= Job-seeking expense tax deductions =

Income tax breaks in the United States

Generally, expenses related to the carrying-on of a business or trade are deductible from a United States taxpayer's adjusted gross income. For many taxpayers, this means that expenses related to seeking new employment, including some relevant expenses incurred for the taxpayer's education, can be deducted, resulting in a tax break, as long as certain criteria are met. On average, United States job seekers can spend upwards of $300 per month in related job-seeking services.

The Tax Cuts and Jobs Act suspended the deduction for moving expenses and job search expenses for most taxpayers for tax years beginning after December 31, 2017 through January 1, 2026. This suspension does not apply to members of the Armed Forces of the United States on active duty who move pursuant to a military order related to a permanent change of station.
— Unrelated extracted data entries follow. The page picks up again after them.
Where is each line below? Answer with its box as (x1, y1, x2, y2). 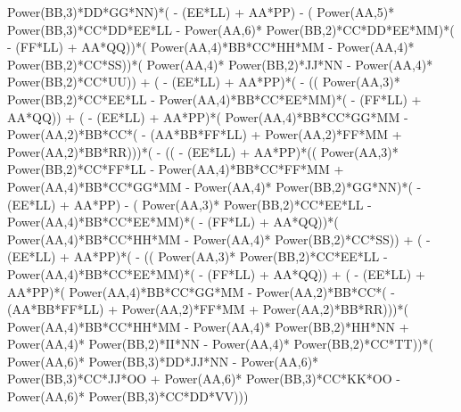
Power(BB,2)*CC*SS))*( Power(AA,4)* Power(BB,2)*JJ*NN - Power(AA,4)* (7, 54, 433, 73)
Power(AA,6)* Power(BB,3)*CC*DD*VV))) (7, 387, 249, 406)
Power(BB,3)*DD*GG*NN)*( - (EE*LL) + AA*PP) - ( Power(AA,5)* (7, 3, 395, 21)
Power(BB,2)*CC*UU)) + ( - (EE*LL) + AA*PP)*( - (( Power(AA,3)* (7, 72, 400, 91)
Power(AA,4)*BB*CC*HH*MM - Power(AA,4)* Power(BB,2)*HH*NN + (7, 317, 409, 335)
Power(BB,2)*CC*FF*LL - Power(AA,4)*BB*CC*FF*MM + (7, 160, 344, 178)
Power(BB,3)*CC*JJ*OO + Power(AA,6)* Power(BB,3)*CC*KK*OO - (7, 369, 400, 388)
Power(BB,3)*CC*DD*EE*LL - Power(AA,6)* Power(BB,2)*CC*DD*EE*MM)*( (7, 20, 455, 38)
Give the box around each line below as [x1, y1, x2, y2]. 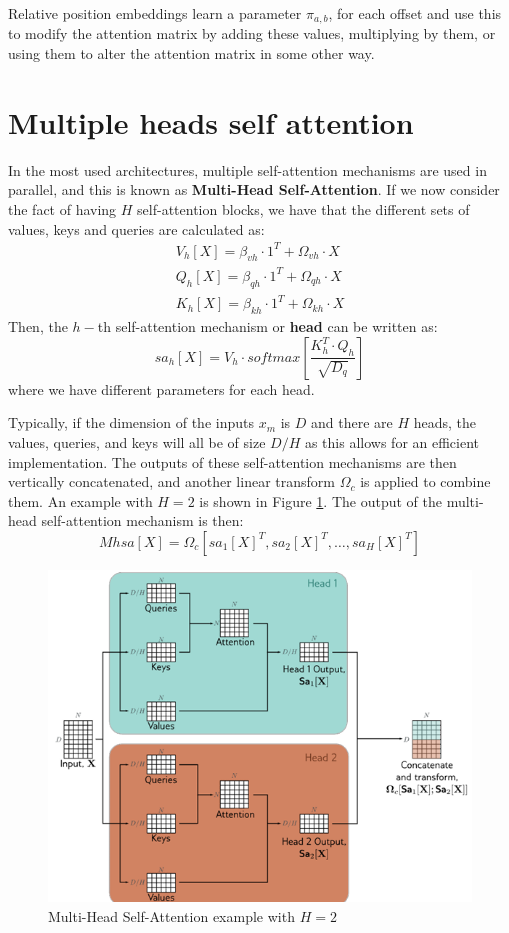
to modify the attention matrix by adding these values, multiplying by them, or [8, 23, 496, 44]
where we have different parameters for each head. [8, 378, 315, 399]
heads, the [413, 412, 477, 433]
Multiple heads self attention [8, 101, 414, 142]
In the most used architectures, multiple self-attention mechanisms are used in [8, 159, 487, 180]
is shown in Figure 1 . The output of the [199, 490, 442, 511]
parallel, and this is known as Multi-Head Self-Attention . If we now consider [8, 179, 500, 200]
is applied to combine [360, 471, 491, 492]
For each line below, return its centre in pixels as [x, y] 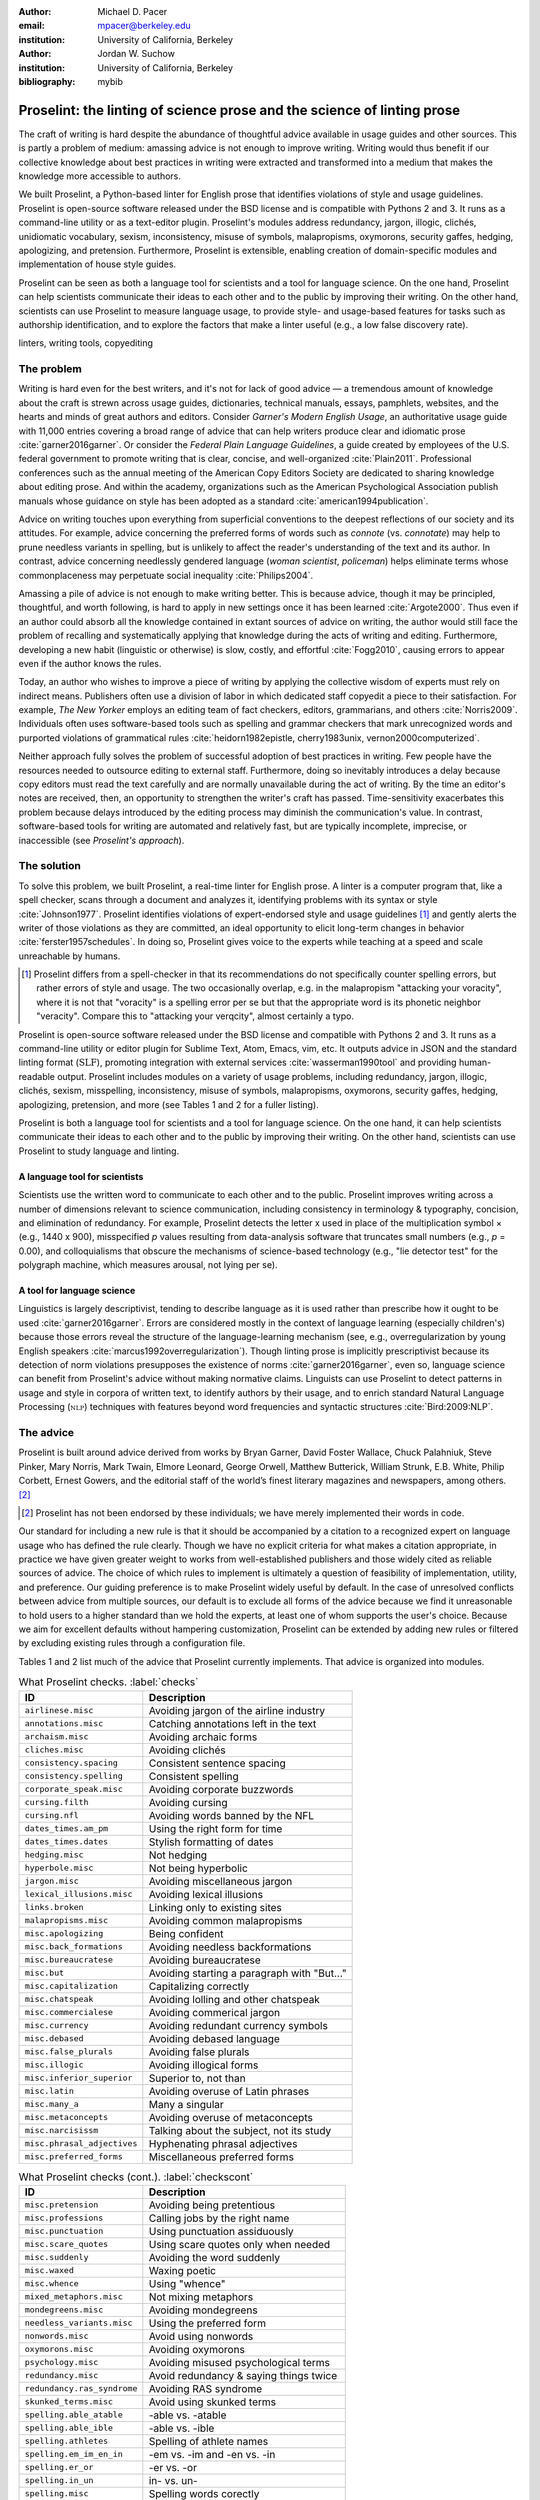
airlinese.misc [59, 1710]
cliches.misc [54, 1750]
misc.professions [64, 2218]
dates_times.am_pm [66, 1828]
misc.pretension [61, 2205]
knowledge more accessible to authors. [100, 176]
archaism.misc [56, 1736]
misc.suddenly [56, 2257]
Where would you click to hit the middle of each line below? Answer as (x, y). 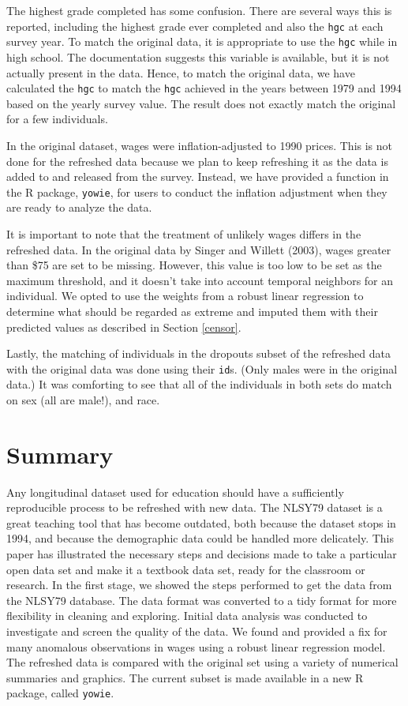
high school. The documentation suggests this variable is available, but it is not (198, 56)
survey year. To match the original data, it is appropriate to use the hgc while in (202, 41)
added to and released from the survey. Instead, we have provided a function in (198, 176)
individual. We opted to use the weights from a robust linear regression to (185, 296)
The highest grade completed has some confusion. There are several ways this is (199, 10)
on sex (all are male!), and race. (83, 399)
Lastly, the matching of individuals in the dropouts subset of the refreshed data (198, 353)
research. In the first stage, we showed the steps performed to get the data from (199, 585)
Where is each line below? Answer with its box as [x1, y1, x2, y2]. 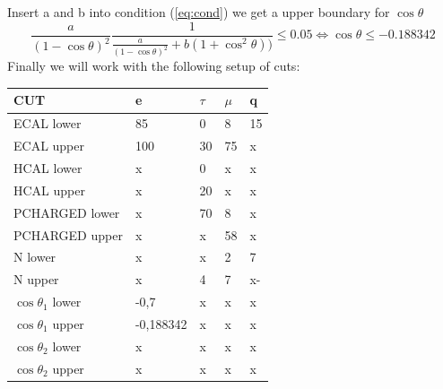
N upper [13, 270, 59, 289]
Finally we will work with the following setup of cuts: [7, 56, 300, 75]
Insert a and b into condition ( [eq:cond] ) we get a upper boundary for [7, 3, 390, 21]
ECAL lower [13, 114, 82, 133]
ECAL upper [13, 136, 85, 155]
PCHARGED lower [13, 203, 120, 221]
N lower [13, 247, 56, 266]
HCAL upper [13, 180, 85, 199]

First, such costs must qualify as expenses, as contemplated by the U.S. tax code, and not as capital expenditures (generally, a capital expenditure is a cost associated with producing a benefit with a useful life of more than one year, such as a long-term investment). Second, if the cost qualifies as an expense, it may be deductible if it can be characterized as an "ordinary and necessary expense paid or incurred during the taxable year in carrying on any trade or business...." For purposes of the average taxpayer looking to deduct expenses related to seeking new employment, the relevant inquiry is whether the new position sought can be deemed to be "carrying on" the prior business or trade of that taxpayer, as costs associated with starting up a new business or trade are not immediately deductible and are subject to a special form of amortization.

Whether seeking new employment, and the costs associated therewith, can be deemed as "carrying on" a prior business or trade is fact- and context-specific. However, the IRS, with approval of the courts, has insisted on a high degree of sameness between the new position sought and the previous means of employment. This means that if substantial differences exist between the duties, tasks, and activities of the taxpayer's prior job and those of the job he now seeks, then the expenses incurred will be deemed to be start-up costs, and not subject to immediate deduction. Similarly, if the taxpayer has undergone a significant hiatus between the prior position of employment and the one now sought, expenses will not be considered "carrying on" the business or trade. Again, whether a hiatus would be considered significant is highly fact- and context-specific. The relevant inquiry here should be whether there is a "substantial lack of continuity." If the taxpayer terminated his previous employment with little indication of seeking a new position in the same profession, it is likely that time spent unemployed or employed in a different field would prevent the taxpayer from claiming that he was "carrying on" his prior business or trade.

The ability to deduct the costs of seeking new employment is a distinct advantage for many taxpayers, but one likely to be overlooked. To recap, a taxpayer may only deduct the costs associated with seeking new employment when that taxpayer is searching for a new employer in substantially the same profession. Further, a significant hiatus between jobs may bar claiming this type of deduction.